Lower Back Pain and Pelvic Floor Dysfunction

Lower back pain (LBP) is the most prevalent musculoskeletal injury, as approximately 80% of the population will experience LBP in their lifetime (Arab et. al 2010). Transverse abdominus activation is often prescribed for LBP however pelvic floor muscle (PFM) is not always incorporated into treatment. PFM aids in supporting the abdominopelvic organs and there is an abundance of research on the role of the PFM in urinary and fecal incontinence. Nevertheless, it is important to remember the PFM role in lumbar and pelvic stability and intra-abdominal pressure (Mohseni-Bandepi et. al 2011). Research illustrates that the combination of pelvic floor exercise alongside routine treatment can provide significant pain relief in LBP compared to routine treatment alone (Bi et. al, 2013), demonstrating the importance of PFM exercises.

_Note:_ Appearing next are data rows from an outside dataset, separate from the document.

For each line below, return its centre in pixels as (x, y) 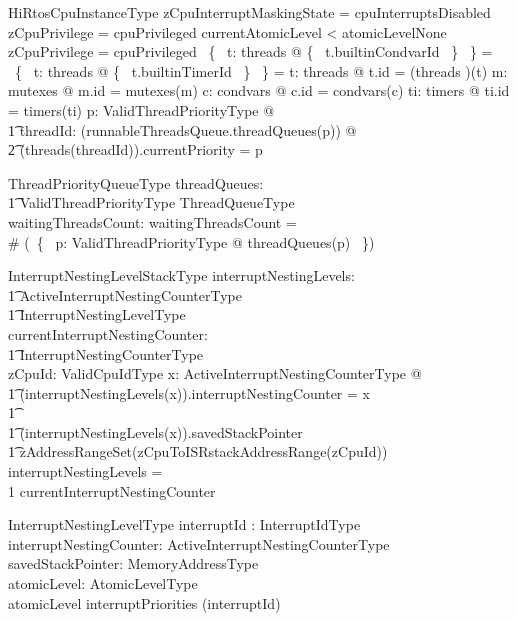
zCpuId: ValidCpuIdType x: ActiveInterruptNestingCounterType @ (215, 373)
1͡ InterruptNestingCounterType (106, 353)
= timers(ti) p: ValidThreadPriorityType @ (141, 109)
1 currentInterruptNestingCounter (112, 490)
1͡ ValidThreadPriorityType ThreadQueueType (151, 202)
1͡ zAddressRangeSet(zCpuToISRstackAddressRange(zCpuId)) (198, 451)
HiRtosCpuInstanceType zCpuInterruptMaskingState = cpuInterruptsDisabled (249, 12)
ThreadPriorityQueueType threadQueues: (136, 182)
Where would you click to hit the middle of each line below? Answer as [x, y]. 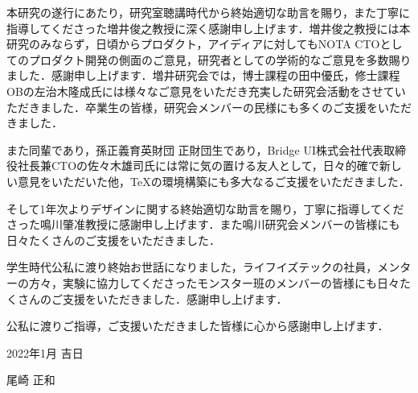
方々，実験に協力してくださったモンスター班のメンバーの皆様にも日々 [214, 282]
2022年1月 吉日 [45, 352]
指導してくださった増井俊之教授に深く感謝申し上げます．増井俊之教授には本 [209, 28]
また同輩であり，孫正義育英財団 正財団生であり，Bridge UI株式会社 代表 [195, 149]
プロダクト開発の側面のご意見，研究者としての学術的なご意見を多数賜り [220, 59]
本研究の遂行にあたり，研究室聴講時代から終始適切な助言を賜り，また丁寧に [209, 12]
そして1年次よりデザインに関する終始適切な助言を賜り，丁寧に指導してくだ [205, 208]
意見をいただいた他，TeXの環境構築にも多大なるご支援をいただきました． [213, 181]
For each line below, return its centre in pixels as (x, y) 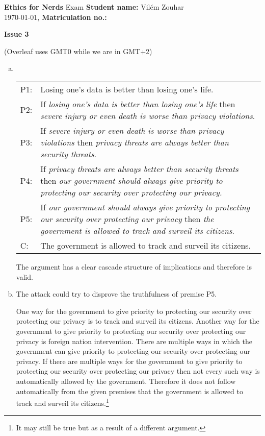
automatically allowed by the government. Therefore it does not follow (126, 381)
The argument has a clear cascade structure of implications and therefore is (134, 266)
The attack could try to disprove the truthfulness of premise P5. (116, 294)
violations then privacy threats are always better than (135, 142)
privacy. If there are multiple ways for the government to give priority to (129, 361)
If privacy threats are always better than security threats (139, 168)
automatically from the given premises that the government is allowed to (129, 391)
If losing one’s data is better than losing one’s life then (138, 104)
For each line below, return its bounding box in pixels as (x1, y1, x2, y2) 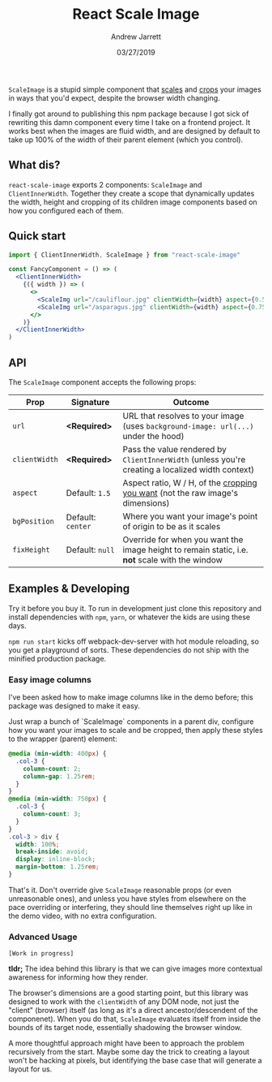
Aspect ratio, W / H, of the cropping (122, 477, 257, 488)
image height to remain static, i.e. (122, 545, 249, 555)
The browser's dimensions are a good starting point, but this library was (8, 988, 249, 998)
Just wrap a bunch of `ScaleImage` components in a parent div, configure (8, 717, 254, 726)
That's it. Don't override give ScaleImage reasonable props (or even (8, 885, 232, 894)
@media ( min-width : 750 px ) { (8, 795, 107, 804)
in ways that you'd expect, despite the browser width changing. (8, 93, 220, 102)
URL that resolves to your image (122, 411, 244, 421)
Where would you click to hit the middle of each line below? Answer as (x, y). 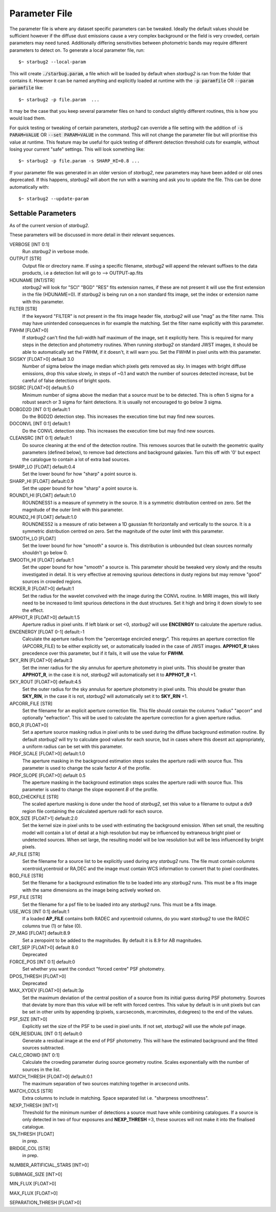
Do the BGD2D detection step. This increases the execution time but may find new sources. (119, 417)
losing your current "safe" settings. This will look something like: (77, 149)
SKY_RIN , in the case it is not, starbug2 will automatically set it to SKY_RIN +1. (105, 696)
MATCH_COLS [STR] (31, 1091)
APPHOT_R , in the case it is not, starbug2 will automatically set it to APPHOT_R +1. (109, 675)
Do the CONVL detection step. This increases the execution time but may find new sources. (119, 431)
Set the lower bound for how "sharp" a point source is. (80, 474)
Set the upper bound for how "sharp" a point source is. (80, 488)
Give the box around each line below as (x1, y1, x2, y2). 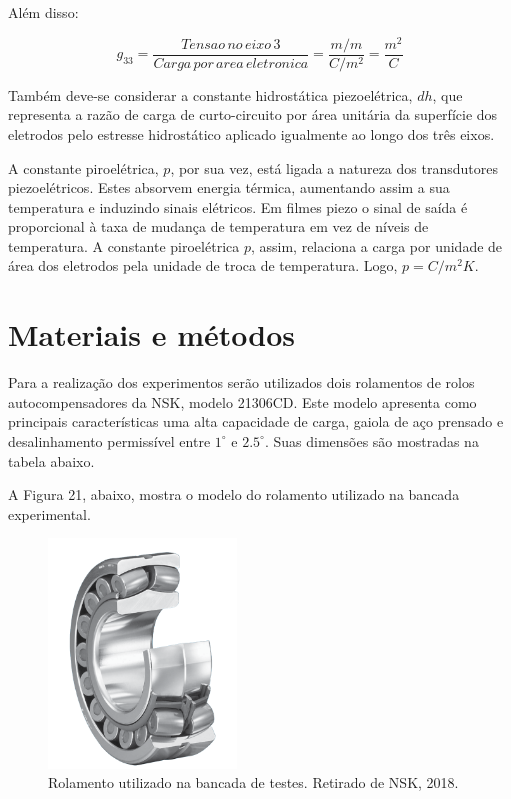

The link between LBP and PFM helps to provide insight into the correlation between LBP and pelvic floor dysfunction (PFD). PFD is an umbrella term to describe weakness, poor endurance and hypertonicity of the PFM which can impact incontinence, prolapses and pelvic pain. Dufour et al. found that 95% of women with LBP had PFD, ‘71% of the participants had pelvic floor muscle tenderness, 66% had pelvic floor weakness and 41% were found to have a pelvic organ prolapse’(Dufour et. al 2018), further highlighting the importance of incorporating PFM in treatment. Arab et al. also examined PFD in women with and without LBP. The results show PFD in participants with LBP compared to those without. This is valuable for health care participants when assessment and treating LBP (Arab et. al 2010). It is also important to recognize PFD in pregnancy-related lower back pain (PLBP). Pool-Goudzwaard et. al discovered ‘52% of PLBP, significantly more than in the healthy control group’ (Pool-Goudzwaard et. al,2005) and promote addressing both LBP and PFD during pregnancy.

There are a variety of methods to help activate, strengthen and relax the pelvic floor in order to aid recovery in PFD.  Kegels or reverse Kegels are often prescribed to promote awareness and strengthen PFM (Torgenu et. Al 2021). Transverse abdominus contraction has also been shown to help activate and strengthen PFM. Sapsford et al. found ‘that abdominals contract in response to a pelvic floor contraction command and that the pelvic floor contracts in response to both a “hollowing” and “bracing” abdominal command’(Mohseni-Bandepi et. al 2011), therefore proving the PFM can be activated by engaging the abdominals. Hypopressive exercises (HE) have also shown to aid recovery from PFD. HEs lowers the intra-abdominal pressure which enables an involuntary contraction of the PFM and transverse abdominus. Navarro-Brazález et. al suggests the combination of HEs and pelvic floor muscle training improves PFM strength and quality of life for patients with PFD (Navarro-Brazález et. al 2020).

Reference List

 

  • Arab, A.M., Behbahani, R.B., Lorestani, L. and Azari, A. (2010). Assessment of pelvic floor muscle function in women with and without low back pain using transabdominal ultrasound. Manual Therapy, 15(3), pp.235–239. doi:https://doi.org/10.1016/j.math.2009.12.005.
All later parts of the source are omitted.